Despite the curative potential of cell therapies, we believe these treatments are not readily available to many of the patients who could benefit from them due to manufacturing challenges, supply constraints, unpredictable turnaround time and other logistical challenges.
The number of cancers with effective CAR T-cell therapies is limited and the total number of patients who have received these therapies represents only a small fraction of potentially eligible cancer patients. Today, five years after CAR T-cells were first approved to treat non-Hodgkin’s lymphoma (NHL) and acute lymphocytic leukemia (ALL), over 40,000 U.S. patients may be eligible to be treated by CD19 CAR T-cell therapies, but fewer than 3,800 patients are expected to receive such treatment in 2023. Furthermore, resistance mechanisms in hematologic malignancies can limit the strength and quality of T-cell response and contribute to disease progression, including loss or down-regulation of target antigen expression, loss of costimulation and limited CAR T-cell persistence. CARGO’s programs, platform technologies, and manufacturing strategy are designed to directly address the limitations of approved cell therapies, including limited durability of effect, safety concerns and unreliable supply. Our solution involves engineering CAR T-cells with genetic “cargo” designed to enhance the ability to recognize and kill cancer cells in a patient’s body.

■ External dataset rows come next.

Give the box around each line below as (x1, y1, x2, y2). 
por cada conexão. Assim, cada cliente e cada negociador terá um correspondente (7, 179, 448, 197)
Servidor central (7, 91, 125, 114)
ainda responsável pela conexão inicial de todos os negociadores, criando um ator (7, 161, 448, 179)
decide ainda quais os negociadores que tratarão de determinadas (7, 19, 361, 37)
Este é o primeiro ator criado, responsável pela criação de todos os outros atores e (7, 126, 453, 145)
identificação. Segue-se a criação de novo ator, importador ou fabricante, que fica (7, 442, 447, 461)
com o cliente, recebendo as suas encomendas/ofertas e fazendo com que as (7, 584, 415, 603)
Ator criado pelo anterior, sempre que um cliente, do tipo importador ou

Our lead program, CRG-022, is a novel CAR T-cell product candidate designed to address resistance mechanisms by targeting CD22, a tumor antigen that is expressed in a vast majority of B-cell malignancies. We are currently evaluating CRG-022 in a potentially pivotal Phase 2 clinical trial in patients with large B-cell lymphoma (LBCL) whose disease relapsed or was refractory (R/R) to CD19 CAR T-cell therapy. We also plan to evaluate CRG-022 in patients at earlier stages of disease, including LBCL and other hematologic malignancies.
Beyond our lead program, we are leveraging our proprietary cell engineering platform technologies to develop a pipeline of programs that incorporate multiple transgene therapeutic “cargo” designed to enhance CAR T-cell persistence and trafficking to tumor lesions, as well as to help safeguard against tumor resistance and T-cell exhaustion.
Our founders are pioneers and world-class experts in CAR T-cell therapy, and its team has significant experience and success developing, manufacturing, launching and commercializing oncology and cell therapy products.